Some additional assumptions: suppose we have enough funding for a sizeable data collection and the aim is to ensure that we do not draw unwarranted conclusions from the research
We should then set the alpha-level at a more conservative value (\(\alpha = .001\)); with this, we expect to draw non-realistic conclusions in the interaction effect in only about 1 in every 1,000 experiments
We also want to be sure that we do detect an existing effect and keep our power high at 95%; with this, we expect that if there is an interaction effect, we would detect it in 19 out of 20 cases (only miss it in 1 out of 20, or 5%)
Running the power-simulation can be very memory-demanding and the code can run a very long time to complete; it’s advised to start from various “low-resolution” sample-sizes (e.g. n = 10, n = 100, n = 200, etc.) to get a rough idea of where we can expect our loop to end.

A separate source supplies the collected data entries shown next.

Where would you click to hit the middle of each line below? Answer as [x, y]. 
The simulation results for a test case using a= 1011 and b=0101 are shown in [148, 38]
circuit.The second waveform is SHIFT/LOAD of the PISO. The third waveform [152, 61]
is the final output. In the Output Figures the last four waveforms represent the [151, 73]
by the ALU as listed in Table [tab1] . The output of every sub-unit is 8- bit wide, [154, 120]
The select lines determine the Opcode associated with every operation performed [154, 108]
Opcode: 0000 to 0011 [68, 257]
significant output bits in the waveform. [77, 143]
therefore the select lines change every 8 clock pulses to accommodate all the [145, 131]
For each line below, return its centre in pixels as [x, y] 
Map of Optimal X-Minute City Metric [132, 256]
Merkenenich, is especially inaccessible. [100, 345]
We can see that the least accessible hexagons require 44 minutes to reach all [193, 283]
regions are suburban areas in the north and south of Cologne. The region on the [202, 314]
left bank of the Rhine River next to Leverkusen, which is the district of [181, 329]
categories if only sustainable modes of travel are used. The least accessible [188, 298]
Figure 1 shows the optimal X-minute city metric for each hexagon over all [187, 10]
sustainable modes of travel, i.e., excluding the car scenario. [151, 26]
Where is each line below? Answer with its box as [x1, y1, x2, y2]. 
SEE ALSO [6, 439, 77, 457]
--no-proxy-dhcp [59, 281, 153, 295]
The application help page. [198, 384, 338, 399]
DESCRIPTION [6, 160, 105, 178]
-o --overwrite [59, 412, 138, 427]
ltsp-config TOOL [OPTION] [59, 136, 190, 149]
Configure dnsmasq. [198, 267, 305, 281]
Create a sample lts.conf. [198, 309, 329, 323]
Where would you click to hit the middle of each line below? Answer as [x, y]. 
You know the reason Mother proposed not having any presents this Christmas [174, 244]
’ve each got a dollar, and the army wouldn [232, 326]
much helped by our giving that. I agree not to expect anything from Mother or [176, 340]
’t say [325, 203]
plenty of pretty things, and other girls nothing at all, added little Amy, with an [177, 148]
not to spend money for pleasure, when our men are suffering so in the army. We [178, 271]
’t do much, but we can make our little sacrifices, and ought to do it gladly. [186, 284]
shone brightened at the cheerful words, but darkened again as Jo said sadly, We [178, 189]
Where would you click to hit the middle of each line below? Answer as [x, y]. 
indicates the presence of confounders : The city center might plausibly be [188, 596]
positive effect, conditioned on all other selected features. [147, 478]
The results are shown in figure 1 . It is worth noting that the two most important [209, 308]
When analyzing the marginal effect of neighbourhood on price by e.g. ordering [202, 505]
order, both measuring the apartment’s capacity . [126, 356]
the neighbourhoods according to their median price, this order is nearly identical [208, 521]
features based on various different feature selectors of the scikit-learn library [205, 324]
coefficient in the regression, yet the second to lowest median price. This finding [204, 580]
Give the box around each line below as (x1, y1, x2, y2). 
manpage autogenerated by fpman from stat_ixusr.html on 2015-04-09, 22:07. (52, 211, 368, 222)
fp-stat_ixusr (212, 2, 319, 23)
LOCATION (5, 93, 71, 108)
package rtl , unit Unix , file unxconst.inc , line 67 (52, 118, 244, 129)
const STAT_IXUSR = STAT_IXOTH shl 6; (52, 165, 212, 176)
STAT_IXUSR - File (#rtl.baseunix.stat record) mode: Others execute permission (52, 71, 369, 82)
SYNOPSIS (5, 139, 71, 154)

Then, the search can be made more specific in order to identify a more precise sample size.

set.seed(1)
n_sims <- 1000 # we want 1000 simulations
p_vals <- c()
power_at_n <- c(0) # this vector will contain the power for each sample-size (it needs the initial 0 for the while-loop to work)
n <- 100 # sample-size and start at 100 as we can be pretty sure this will not suffice for such a small effect
n_increase <- 100 # by which stepsize should n be increased
i <- 2

power_crit <- .95
alpha <- .001

while(power_at_n[i-1] < power_crit){
  for(sim in 1:n_sims){
    group_TI <-  rnorm(n, 43, 15)
    group_VI <-  rnorm(n, 40, 15)
    group_TE <-  rnorm(n, 45, 15)
    group_VE <-  rnorm(n, 47, 15)
    
    participant <- c(1:(n*4))
    focus <- rep(c("internal", "external"), each = n*2)
    media <- rep(c("text", "visual"), each = n, times = 2)
    
    data <- data.frame(participant = participant, focus = focus, media = media, score = c(group_TI, group_VI, group_TE, group_VE))
    data$media_sum_num <- ifelse(data$media == "text", 1, -1) # apply sum-to-zero coding
    data$focus_sum_num <- ifelse(data$focus == "external", 1, -1) 
    lm_int <- lm(score ~ 1 + focus_sum_num + media_sum_num + focus_sum_num:media_sum_num, data = data) # fit the model with the interaction
    lm_null <- lm(score ~ 1 + focus_sum_num + media_sum_num, data = data) # fit the model without the interaction
    p_vals[sim] <- anova(lm_int, lm_null)$`Pr(>F)`[2] # put the p-values in a list
  }
    print(n)
    power_at_n[i] <- mean(p_vals < alpha) # check power (i.e. proportion of p-values that are smaller than alpha-level of .10)
    names(power_at_n)[i] <- n
    n <- n+n_increase # increase sample-size by 100 for low-resolution testing first
    i <- i+1 # increase index of the while-loop by 1 to save power and cohens d to vector
}

[1] 100
[1] 200
[1] 300
[1] 400
[1] 500
[1] 600
[1] 700
[1] 800
[1] 900

power_at_n <- power_at_n[-1] # delete first 0 from the vector

We can plot the results form the power-simulation:

At roughly 900 participants we observe sufficient power

References

Gelman, Andrew, Jennifer Hill, and Aki Vehtari. 2020. Regression and other stories. Cambridge: Cambridge University Press.